**Brief:** Copy out exactly the stretch below, from the line with "This is a system of (72, 163)" through the line with "rip (243, 706)", both included; the pictures stay out.

**Information provided:**
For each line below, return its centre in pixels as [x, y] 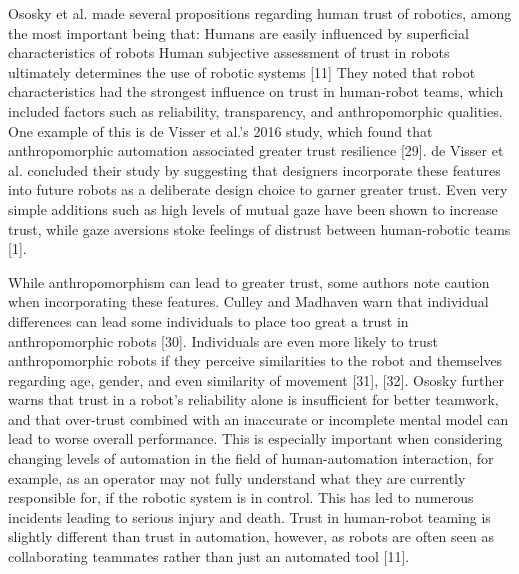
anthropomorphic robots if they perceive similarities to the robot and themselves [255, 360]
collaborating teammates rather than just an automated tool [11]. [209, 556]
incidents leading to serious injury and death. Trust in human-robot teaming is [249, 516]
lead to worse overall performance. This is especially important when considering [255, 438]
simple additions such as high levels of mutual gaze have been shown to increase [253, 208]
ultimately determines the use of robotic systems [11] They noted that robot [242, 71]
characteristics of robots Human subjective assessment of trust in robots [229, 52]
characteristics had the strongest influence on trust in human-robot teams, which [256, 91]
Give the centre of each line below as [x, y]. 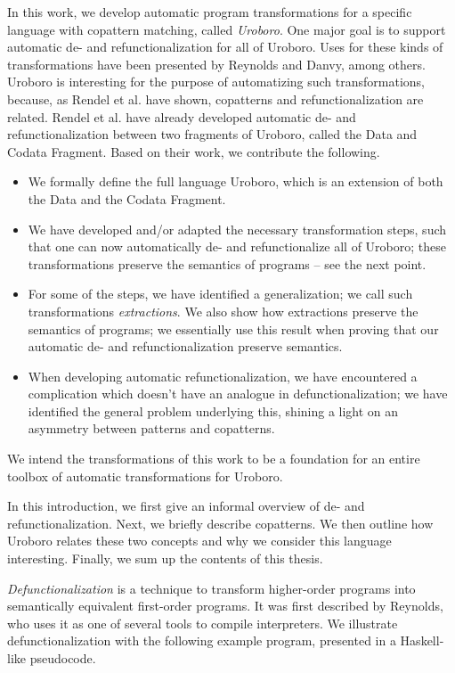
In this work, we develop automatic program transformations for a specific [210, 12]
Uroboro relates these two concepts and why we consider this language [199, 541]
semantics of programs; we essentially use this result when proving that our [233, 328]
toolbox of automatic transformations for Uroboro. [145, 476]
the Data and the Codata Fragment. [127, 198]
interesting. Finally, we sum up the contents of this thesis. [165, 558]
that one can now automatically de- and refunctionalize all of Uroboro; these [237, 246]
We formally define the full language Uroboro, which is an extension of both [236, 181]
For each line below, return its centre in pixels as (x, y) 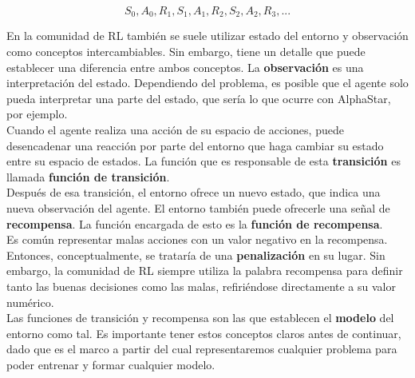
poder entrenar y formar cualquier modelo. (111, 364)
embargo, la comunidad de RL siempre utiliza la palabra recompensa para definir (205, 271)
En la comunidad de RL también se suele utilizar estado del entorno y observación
--
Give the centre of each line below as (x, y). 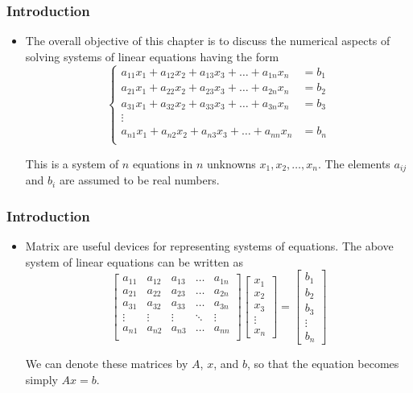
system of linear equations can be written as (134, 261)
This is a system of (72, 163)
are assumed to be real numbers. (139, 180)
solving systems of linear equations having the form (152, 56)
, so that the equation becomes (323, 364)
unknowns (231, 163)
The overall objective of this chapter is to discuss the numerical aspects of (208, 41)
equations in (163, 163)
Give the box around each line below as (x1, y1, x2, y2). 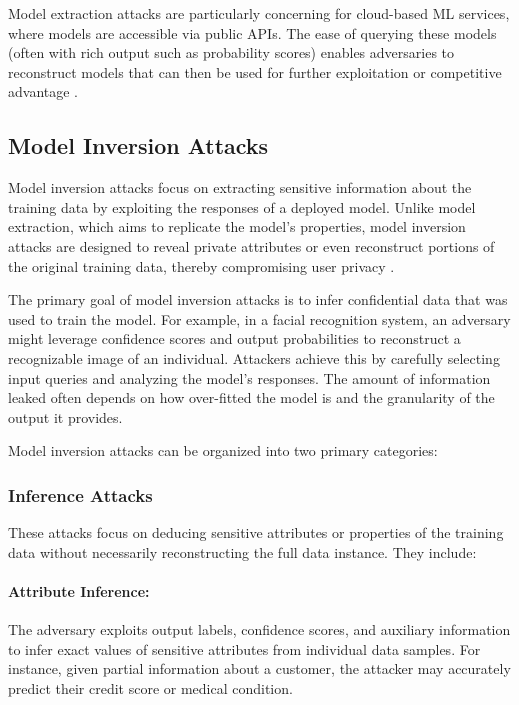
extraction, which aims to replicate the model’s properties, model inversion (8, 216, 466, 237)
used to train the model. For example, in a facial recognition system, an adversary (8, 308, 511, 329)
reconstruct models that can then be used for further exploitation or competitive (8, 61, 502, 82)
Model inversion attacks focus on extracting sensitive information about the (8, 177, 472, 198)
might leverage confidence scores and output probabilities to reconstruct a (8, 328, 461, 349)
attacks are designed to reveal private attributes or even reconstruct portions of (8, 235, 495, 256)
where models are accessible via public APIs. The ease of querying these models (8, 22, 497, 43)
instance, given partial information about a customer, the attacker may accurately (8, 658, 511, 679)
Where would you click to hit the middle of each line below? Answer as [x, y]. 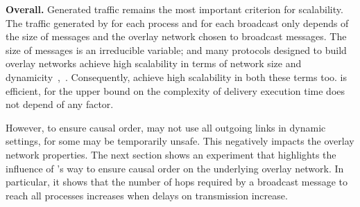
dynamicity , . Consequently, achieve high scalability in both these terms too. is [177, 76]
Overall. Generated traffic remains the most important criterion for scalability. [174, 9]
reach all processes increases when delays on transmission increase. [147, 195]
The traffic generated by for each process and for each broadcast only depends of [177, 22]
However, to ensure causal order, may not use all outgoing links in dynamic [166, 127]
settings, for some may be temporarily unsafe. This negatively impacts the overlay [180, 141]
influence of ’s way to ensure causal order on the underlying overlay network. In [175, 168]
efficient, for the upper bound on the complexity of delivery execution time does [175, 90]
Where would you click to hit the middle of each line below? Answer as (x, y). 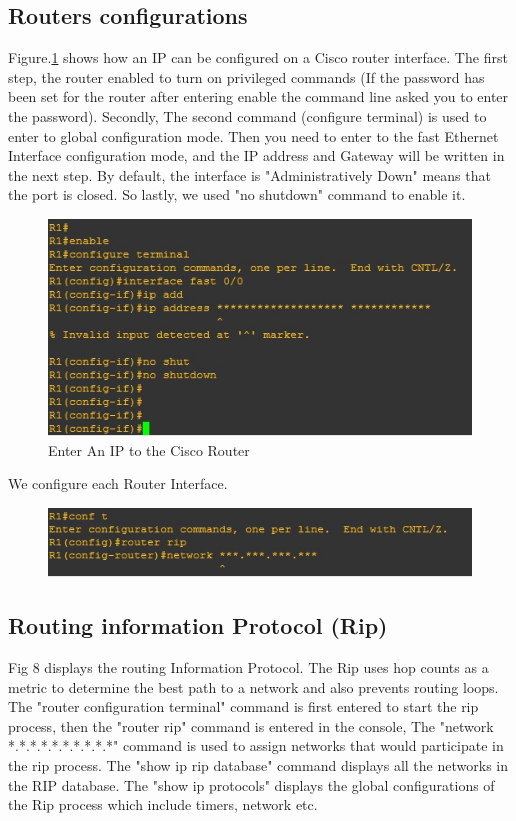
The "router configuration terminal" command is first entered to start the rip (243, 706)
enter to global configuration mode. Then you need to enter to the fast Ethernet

**Response:**
This is a system of (72, 163)
are assumed to be real numbers. (139, 180)
solving systems of linear equations having the form (152, 56)
, so that the equation becomes (323, 364)
unknowns (231, 163)
The overall objective of this chapter is to discuss the numerical aspects of (208, 41)
equations in (163, 163)
Give the box around each line below as (x1, y1, x2, y2). 
extraction, which aims to replicate the model’s properties, model inversion (8, 216, 466, 237)
used to train the model. For example, in a facial recognition system, an adversary (8, 308, 511, 329)
reconstruct models that can then be used for further exploitation or competitive (8, 61, 502, 82)
Model inversion attacks focus on extracting sensitive information about the (8, 177, 472, 198)
might leverage confidence scores and output probabilities to reconstruct a (8, 328, 461, 349)
attacks are designed to reveal private attributes or even reconstruct portions of (8, 235, 495, 256)
where models are accessible via public APIs. The ease of querying these models (8, 22, 497, 43)
instance, given partial information about a customer, the attacker may accurately (8, 658, 511, 679)
Where would you click to hit the middle of each line below? Answer as [x, y]. 
dynamicity , . Consequently, achieve high scalability in both these terms too. is [177, 76]
Overall. Generated traffic remains the most important criterion for scalability. [174, 9]
reach all processes increases when delays on transmission increase. [147, 195]
The traffic generated by for each process and for each broadcast only depends of [177, 22]
However, to ensure causal order, may not use all outgoing links in dynamic [166, 127]
settings, for some may be temporarily unsafe. This negatively impacts the overlay [180, 141]
influence of ’s way to ensure causal order on the underlying overlay network. In [175, 168]
efficient, for the upper bound on the complexity of delivery execution time does [175, 90]
Where would you click to hit the middle of each line below? Answer as (x, y). 
The "router configuration terminal" command is first entered to start the rip (243, 706)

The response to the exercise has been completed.